Predict the causal cell types underlying a patient's phenotypes given some varying degree of prior knowledge.

predict_celltypes(
  phenotypes,
  diseases_include = NULL,
  diseases_exclude = NULL,
  genes_include = NULL,
  genes_exclude = NULL,
  gene_weights = list(include = 2, default = 1, exclude = 0),
  results = MSTExplorer::load_example_results(),
  phenotype_to_genes = HPOExplorer::load_phenotype_to_genes(),
  agg_var = c("cl_name"),
  effect_var = "logFC",
  x_var = agg_var[1],
  y_var = "score_mean",
  fill_var = "score_sum",
  evidence_score_var = "evidence_score_sum",
  max_x_var = 10,
  subtitle_size = 9,
  plot.margin = ggplot2::margin(1, 1, 1, 40),
  show_plot = TRUE,
  save_path = NULL,
  width = NULL,
  height = NULL
)

Arguments

phenotypes

Phenotypes observed in the patient. Can be a list of HPO phenotype IDs or HPO phenotype names.

diseases_include

Diseases that the patient is known to have. Can be provided as OMIM, Orphanet, or DECIPHER disease IDs.

diseases_exclude

Diseases that the patient is known NOT to have. Can be provided as OMIM, Orphanet, or DECIPHER disease IDs.

genes_include

Genes in which the patient is known to have abnormalities.

genes_exclude

Genes in which the patient is known NOT to have abnormalities.

gene_weights

A named list describing the weight to apply to genes in the include, default, and exclude lists.

results

The cell type-phenotype enrichment results generated by gen_results and merged together with merge_results

phenotype_to_genes

Phenotype to gene mapping from load_phenotype_to_genes.

agg_var

The variable(s) to aggregate results by.

effect_var

Name of the effect size column in the results.

x_var

Variable to plot on the x-axis.

y_var

Variable to plot on the y-axis.

fill_var

Variable to fill by.

evidence_score_var

Which variable from add_evidence to use when weighting genes.

max_x_var

The maximum number of cell types to display.

subtitle_size

Size of the plot subtitle.

plot.margin

margin around entire plot (unit with the sizes of the top, right, bottom, and left margins)

show_plot

Print the plot to the console.

save_path

Save the plot to a file. Set to NULL to not save the plot.

width

Width of the saved plot.

height

Height of the saved plot.

Value

data.table of prioritised cell types, sorted by a "score" that combines:

  • The phenotype-cell type enrichment p-values ("p").

  • The phenotype-cell type enrichment effect size ("effect").

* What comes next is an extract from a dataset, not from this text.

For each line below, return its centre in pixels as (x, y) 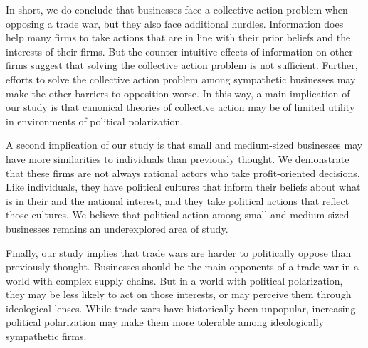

  • A gene-wise factor that upweights/downweights included/excluded genes respectively, multiplied by the evidence score of a phenotype-gene association. Only applied when genes_include or genes_exclude is provided.

Examples

phenotypes <- c("Generalized neonatal hypotonia",
                "Scrotal hypospadias",
                "Increased circulating progesterone")
# diseases_include <- "OMIM:176270"
genes_include <- c("MAGEL2","HERC2")
genes_exclude <- c("SNORD115-1")
ct <- predict_celltypes(phenotypes = phenotypes,
                        genes_include = genes_include,
                        genes_exclude = genes_exclude)
#> Translating ontology terms to ids.
#> Adding logFC column.
#> Reading cached RDS file: phenotype_to_genes.txt
#> + Version: v2025-05-06
#> Adding genes and disease IDs.
#> Mapping cell types to cell ontology terms.
#> Adding stage information.
#> Reading cached RDS file: phenotype_to_genes.txt
#> + Version: v2025-05-06
#> Loading ctd_DescartesHuman.rds
#> Loading ctd_HumanCellLandscape.rds
#> Annotating gene-disease associations with Evidence Score
#> Gathering data from GenCC.
#> Importing cached file.
#> Evidence scores for: 
#>  - 11050 diseases 
#>  - 5533 genes
#> + Version: 2025-08-08
#> Warning: A shallow copy of this data.table was taken so that := can add or remove 1 columns by reference. At an earlier point, this data.table was copied by R (or was created manually using structure() or similar). Avoid names<- and attr<- which in R currently (and oddly) may copy the whole data.table. Use set* syntax instead to avoid copying: ?set, ?setnames and ?setattr. It's also not unusual for data.table-agnostic packages to produce tables affected by this issue. If this message doesn't help, please report your use case to the data.table issue tracker so the root cause can be fixed or this message improved.